EXERCISE DIRECTIONS:
The result should be the lines from the one holding "Find the sauce" to the final line of the records, retyped exactly.

Records from a dataset
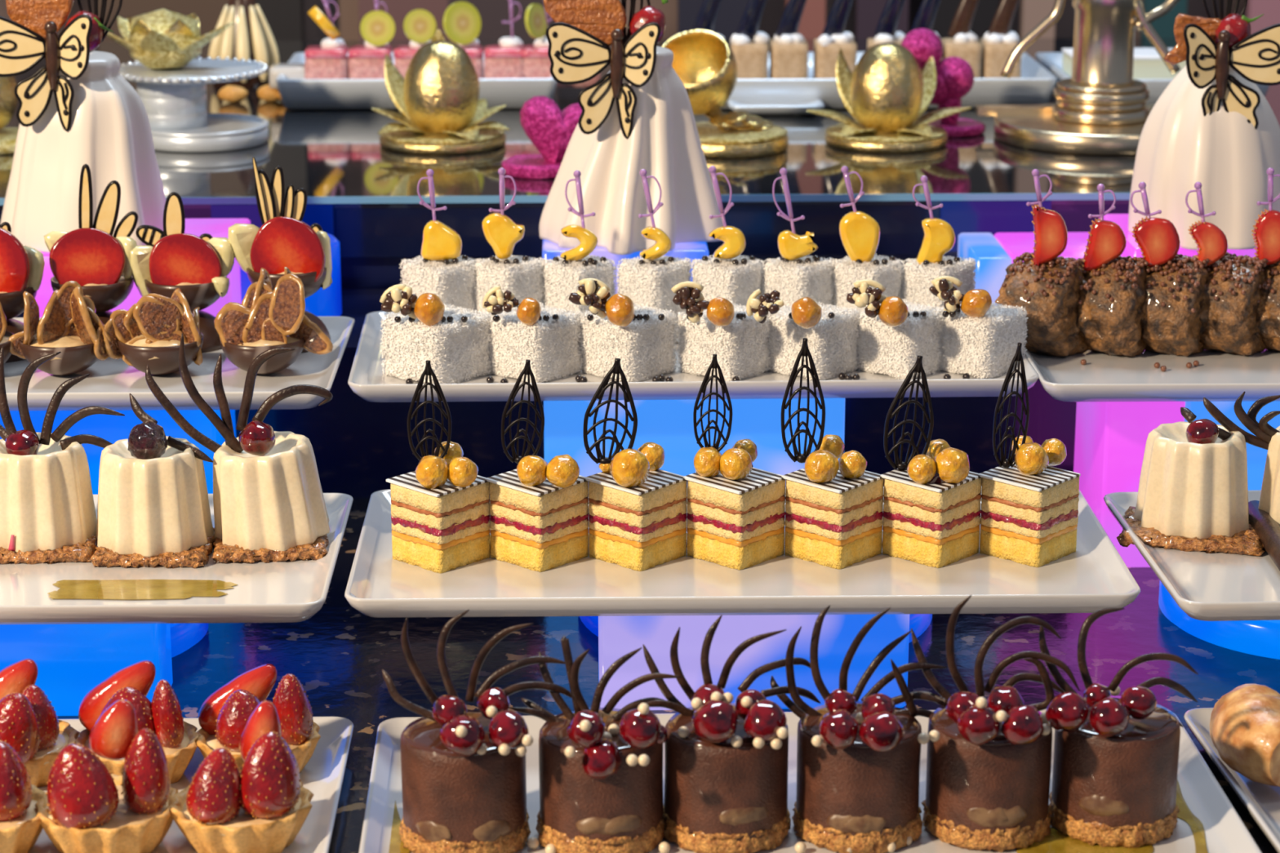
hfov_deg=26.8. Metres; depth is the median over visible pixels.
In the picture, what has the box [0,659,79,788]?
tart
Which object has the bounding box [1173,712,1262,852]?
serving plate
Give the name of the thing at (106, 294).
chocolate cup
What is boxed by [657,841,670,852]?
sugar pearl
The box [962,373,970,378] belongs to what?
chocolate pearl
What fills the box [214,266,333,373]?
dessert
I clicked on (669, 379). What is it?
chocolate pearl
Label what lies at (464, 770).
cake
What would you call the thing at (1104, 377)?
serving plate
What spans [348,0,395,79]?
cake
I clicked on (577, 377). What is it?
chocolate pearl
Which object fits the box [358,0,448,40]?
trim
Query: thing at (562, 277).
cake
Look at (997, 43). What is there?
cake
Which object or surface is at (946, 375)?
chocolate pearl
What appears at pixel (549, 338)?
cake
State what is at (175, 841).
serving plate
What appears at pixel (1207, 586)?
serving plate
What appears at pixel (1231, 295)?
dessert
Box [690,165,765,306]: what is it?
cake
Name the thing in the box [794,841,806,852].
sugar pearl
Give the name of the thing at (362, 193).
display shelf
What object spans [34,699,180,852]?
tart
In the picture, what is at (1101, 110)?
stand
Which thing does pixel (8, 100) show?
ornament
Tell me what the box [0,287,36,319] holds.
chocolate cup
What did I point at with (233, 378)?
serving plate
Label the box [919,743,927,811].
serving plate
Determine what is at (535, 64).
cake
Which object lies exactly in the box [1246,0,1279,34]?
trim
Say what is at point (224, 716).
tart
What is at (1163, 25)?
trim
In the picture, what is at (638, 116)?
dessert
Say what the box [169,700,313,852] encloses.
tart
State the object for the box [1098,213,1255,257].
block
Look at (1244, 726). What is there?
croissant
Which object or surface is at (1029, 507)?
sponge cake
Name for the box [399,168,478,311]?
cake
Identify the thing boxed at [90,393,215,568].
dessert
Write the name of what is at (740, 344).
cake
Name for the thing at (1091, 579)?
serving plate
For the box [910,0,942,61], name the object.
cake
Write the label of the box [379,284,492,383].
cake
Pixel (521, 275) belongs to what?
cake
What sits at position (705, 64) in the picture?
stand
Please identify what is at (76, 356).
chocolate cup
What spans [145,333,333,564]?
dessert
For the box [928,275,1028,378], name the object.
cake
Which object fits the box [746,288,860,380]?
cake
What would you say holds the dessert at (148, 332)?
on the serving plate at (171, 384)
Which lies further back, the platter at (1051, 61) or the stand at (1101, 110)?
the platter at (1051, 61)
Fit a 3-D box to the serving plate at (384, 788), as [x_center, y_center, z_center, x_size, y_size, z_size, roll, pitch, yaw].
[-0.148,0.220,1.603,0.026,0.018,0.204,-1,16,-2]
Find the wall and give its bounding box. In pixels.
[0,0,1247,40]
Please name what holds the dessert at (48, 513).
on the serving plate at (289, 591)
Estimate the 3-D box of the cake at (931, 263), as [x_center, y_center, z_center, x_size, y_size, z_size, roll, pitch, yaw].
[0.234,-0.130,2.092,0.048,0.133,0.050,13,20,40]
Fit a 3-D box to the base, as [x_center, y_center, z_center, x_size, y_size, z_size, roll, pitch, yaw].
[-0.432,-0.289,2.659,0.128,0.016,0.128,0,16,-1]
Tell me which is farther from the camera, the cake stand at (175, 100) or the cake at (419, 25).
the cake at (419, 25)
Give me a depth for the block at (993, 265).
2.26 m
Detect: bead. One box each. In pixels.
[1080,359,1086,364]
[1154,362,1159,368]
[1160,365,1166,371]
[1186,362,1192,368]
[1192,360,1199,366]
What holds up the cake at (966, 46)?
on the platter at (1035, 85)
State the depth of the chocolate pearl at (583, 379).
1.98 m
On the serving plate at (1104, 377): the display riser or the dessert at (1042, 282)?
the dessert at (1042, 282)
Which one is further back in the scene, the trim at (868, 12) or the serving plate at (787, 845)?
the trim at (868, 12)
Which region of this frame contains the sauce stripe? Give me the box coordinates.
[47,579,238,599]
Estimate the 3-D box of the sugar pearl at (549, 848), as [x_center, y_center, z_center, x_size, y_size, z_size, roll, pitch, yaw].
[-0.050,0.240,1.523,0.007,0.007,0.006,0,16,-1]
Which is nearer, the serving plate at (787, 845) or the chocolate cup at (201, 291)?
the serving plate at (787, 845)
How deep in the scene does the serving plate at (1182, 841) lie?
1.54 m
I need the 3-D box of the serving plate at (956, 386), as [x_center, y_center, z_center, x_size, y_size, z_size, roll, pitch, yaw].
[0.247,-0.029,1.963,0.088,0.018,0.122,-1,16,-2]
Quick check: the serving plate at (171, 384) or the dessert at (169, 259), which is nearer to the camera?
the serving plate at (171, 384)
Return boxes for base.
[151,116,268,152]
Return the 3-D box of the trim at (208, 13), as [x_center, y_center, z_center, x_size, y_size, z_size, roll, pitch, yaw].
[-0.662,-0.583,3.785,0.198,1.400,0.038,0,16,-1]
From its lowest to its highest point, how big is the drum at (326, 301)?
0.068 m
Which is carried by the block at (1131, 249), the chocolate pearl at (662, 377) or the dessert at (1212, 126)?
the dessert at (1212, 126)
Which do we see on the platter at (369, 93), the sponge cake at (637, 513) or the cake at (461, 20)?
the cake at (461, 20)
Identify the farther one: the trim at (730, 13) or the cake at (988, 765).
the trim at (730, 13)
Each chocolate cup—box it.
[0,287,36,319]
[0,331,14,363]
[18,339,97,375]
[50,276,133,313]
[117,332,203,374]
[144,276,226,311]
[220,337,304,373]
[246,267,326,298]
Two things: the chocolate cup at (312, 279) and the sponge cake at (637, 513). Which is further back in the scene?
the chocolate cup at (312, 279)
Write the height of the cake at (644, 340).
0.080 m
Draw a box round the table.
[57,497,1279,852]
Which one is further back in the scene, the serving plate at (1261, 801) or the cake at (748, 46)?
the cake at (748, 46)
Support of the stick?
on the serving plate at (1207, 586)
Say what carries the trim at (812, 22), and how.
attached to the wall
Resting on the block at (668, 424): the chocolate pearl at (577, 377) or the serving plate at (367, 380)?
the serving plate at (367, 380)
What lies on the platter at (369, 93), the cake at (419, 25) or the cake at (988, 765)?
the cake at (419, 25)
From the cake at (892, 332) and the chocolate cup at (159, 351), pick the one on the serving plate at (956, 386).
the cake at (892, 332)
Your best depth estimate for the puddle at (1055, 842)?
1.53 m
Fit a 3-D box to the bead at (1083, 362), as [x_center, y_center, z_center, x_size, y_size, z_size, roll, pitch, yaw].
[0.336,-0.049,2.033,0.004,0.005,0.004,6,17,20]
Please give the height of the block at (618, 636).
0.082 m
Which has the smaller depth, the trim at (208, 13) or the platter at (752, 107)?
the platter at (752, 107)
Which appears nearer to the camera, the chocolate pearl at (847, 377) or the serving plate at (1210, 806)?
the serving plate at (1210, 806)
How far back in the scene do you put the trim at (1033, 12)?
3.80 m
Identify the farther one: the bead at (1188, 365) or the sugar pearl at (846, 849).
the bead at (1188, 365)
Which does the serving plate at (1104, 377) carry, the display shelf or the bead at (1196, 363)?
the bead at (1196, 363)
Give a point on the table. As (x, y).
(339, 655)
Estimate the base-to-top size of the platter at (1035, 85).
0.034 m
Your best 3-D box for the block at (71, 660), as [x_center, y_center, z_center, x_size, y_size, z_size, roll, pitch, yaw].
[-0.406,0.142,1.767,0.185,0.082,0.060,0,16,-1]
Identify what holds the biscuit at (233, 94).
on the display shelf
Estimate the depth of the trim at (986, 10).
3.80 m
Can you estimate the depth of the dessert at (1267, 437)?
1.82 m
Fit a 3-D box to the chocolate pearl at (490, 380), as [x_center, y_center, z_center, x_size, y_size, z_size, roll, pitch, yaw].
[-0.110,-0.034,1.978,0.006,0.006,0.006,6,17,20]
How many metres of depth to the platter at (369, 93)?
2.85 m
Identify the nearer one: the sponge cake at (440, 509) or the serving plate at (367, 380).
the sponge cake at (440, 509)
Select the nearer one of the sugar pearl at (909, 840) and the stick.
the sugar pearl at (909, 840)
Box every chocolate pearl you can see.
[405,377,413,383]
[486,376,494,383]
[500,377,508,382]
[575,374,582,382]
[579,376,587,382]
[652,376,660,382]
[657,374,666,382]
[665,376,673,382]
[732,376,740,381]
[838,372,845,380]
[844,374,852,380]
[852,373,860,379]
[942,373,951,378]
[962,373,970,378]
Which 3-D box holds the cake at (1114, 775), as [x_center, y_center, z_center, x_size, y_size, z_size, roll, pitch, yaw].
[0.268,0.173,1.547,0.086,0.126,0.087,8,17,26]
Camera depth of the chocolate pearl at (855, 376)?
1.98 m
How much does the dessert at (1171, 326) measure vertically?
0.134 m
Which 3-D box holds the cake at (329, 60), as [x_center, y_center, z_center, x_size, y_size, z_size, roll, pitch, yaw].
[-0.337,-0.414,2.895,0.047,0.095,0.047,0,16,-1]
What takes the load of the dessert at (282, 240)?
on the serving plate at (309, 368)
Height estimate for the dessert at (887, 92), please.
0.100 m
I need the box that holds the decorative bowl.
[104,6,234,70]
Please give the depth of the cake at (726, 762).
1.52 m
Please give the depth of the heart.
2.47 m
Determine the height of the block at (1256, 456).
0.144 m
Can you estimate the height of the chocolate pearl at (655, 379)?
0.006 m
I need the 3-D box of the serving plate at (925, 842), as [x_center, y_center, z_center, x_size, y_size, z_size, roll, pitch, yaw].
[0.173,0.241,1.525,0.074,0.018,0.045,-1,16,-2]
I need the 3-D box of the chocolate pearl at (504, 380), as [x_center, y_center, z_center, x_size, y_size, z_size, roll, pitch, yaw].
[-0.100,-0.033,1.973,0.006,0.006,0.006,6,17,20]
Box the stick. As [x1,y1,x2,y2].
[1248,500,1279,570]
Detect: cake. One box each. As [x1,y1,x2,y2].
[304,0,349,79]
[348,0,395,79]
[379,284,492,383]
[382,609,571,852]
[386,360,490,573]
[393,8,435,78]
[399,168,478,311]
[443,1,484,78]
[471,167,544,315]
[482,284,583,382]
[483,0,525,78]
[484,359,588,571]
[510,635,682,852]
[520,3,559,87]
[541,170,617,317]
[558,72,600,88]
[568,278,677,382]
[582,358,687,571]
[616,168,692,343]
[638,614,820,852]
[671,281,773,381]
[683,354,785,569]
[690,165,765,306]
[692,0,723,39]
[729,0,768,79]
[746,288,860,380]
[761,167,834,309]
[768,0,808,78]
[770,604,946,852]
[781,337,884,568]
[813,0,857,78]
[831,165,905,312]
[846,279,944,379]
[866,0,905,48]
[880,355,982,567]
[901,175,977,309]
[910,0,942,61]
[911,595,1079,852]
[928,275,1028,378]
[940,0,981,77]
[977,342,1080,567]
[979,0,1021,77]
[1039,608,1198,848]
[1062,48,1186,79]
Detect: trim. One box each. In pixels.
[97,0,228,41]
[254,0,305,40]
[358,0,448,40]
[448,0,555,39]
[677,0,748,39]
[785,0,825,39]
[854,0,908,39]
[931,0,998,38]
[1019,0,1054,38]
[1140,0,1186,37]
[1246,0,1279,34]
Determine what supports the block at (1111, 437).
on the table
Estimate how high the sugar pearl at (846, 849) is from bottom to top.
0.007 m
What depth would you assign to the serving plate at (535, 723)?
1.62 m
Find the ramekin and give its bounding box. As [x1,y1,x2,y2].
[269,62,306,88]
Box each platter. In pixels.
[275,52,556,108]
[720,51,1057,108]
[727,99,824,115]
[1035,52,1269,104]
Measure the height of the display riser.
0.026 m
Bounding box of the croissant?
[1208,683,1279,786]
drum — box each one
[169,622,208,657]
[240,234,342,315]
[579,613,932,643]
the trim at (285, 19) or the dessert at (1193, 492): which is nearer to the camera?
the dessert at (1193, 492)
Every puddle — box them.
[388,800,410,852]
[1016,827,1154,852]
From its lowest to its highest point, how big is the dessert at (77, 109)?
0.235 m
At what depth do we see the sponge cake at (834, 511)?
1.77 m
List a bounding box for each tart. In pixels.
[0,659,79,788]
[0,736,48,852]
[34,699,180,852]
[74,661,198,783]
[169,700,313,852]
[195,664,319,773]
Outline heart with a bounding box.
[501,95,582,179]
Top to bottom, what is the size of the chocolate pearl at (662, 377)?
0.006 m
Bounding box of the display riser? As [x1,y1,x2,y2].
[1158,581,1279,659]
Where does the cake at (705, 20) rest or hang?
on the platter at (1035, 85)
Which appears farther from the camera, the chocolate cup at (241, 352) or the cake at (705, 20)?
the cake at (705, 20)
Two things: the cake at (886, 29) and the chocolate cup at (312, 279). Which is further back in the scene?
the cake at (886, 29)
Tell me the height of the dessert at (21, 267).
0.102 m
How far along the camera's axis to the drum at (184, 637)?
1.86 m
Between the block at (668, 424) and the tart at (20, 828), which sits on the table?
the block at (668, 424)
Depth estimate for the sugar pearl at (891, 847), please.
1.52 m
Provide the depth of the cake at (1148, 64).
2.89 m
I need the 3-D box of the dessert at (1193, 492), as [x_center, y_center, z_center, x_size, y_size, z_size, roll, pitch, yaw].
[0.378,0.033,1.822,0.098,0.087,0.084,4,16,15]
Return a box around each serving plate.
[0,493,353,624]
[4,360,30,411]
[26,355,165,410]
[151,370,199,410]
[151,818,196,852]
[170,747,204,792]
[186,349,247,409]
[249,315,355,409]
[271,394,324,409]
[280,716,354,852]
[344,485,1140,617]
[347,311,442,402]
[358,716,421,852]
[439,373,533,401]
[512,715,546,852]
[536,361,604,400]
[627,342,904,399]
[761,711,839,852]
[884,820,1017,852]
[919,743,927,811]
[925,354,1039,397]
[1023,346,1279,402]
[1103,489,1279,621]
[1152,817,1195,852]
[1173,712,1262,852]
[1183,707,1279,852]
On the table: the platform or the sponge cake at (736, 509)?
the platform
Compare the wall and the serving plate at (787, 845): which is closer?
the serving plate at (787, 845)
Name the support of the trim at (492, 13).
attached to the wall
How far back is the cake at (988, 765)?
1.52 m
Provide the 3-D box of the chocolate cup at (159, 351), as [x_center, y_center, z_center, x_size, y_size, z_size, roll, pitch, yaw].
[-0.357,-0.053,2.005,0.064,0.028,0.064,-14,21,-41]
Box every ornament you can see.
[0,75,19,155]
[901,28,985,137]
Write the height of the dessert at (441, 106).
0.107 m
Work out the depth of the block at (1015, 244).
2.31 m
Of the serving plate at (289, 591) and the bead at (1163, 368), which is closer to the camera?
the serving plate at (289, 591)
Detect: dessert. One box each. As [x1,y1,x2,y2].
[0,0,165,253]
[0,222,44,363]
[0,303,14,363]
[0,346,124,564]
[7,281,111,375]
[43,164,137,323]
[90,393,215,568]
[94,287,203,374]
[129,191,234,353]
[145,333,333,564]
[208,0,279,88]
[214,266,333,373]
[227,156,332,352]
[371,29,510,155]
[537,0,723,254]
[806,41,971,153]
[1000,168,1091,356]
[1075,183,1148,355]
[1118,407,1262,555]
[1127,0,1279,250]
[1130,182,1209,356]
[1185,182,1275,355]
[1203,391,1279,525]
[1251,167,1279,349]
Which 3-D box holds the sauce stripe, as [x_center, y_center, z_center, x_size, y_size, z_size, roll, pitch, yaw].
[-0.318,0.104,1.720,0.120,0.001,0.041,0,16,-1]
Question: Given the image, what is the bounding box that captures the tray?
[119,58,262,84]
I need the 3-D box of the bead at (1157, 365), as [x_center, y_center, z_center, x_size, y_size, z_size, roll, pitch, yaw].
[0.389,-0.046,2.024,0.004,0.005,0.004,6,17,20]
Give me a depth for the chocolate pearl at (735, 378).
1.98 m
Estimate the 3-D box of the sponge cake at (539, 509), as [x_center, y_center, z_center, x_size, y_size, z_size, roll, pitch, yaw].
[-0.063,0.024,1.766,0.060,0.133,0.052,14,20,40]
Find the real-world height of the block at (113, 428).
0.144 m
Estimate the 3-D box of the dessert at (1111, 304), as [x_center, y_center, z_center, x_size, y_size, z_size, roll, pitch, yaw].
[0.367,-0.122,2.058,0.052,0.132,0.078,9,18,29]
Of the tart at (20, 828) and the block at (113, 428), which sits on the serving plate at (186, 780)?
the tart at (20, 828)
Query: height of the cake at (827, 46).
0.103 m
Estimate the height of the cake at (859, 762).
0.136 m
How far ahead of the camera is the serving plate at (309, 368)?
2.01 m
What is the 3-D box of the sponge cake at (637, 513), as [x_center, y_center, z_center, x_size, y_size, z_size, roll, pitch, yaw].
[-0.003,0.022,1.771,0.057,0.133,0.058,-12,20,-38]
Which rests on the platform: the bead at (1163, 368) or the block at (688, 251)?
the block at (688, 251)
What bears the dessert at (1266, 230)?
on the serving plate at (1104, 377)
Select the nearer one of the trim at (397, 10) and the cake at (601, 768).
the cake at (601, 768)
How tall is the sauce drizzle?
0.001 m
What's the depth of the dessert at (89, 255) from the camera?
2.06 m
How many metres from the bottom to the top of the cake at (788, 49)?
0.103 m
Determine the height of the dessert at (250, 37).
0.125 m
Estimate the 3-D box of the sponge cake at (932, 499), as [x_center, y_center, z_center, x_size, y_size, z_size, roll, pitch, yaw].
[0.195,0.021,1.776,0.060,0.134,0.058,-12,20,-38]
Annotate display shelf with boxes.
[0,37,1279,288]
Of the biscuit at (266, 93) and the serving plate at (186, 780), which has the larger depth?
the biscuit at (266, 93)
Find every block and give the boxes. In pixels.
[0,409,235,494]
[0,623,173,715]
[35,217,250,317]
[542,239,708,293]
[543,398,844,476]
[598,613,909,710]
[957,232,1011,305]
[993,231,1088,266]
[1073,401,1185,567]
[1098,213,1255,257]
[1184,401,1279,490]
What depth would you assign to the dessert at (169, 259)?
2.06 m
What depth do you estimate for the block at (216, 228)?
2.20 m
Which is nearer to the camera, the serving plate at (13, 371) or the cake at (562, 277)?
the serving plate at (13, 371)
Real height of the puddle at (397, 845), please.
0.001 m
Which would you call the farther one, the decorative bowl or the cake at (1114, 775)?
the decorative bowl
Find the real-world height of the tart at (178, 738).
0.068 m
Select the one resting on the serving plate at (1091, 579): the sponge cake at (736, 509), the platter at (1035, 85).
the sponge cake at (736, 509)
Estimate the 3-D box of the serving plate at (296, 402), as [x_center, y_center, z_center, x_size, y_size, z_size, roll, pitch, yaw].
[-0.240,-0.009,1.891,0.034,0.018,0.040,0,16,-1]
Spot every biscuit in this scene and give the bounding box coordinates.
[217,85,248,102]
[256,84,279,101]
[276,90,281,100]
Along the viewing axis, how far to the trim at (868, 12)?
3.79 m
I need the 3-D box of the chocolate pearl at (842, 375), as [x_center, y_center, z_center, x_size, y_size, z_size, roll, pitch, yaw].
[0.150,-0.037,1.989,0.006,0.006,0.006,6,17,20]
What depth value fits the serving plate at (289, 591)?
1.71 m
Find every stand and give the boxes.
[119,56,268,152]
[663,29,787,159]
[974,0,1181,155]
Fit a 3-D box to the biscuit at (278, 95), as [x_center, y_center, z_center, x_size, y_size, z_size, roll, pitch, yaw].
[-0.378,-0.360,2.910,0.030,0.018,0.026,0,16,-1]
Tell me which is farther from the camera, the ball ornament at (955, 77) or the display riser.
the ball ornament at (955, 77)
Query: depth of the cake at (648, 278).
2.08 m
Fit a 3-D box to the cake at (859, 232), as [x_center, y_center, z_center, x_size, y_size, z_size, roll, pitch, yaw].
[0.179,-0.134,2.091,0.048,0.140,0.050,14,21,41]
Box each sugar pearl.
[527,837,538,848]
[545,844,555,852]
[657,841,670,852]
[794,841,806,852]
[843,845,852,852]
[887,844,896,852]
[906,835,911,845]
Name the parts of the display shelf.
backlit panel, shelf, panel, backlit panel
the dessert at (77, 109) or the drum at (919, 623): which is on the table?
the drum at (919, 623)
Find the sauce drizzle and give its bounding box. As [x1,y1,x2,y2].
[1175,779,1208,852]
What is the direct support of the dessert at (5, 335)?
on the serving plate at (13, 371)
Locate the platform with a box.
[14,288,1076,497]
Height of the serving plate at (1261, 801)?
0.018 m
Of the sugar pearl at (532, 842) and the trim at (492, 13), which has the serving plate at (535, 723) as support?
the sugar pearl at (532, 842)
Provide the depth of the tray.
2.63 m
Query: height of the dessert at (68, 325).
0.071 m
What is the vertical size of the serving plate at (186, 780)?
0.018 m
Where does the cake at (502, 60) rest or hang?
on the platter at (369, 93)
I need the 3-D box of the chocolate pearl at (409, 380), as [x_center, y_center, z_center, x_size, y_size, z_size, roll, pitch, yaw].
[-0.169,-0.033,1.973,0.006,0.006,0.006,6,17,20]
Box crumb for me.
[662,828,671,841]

RESPONSE TO THE TASK:
Find the sauce drizzle and give its bounding box. As [x1,y1,x2,y2].
[1175,779,1208,852]
What is the direct support of the dessert at (5, 335)?
on the serving plate at (13, 371)
Locate the platform with a box.
[14,288,1076,497]
Height of the serving plate at (1261, 801)?
0.018 m
Of the sugar pearl at (532, 842) and the trim at (492, 13), which has the serving plate at (535, 723) as support?
the sugar pearl at (532, 842)
Provide the depth of the tray.
2.63 m
Query: height of the dessert at (68, 325).
0.071 m
What is the vertical size of the serving plate at (186, 780)?
0.018 m
Where does the cake at (502, 60) rest or hang?
on the platter at (369, 93)
I need the 3-D box of the chocolate pearl at (409, 380), as [x_center, y_center, z_center, x_size, y_size, z_size, roll, pitch, yaw].
[-0.169,-0.033,1.973,0.006,0.006,0.006,6,17,20]
Box crumb for me.
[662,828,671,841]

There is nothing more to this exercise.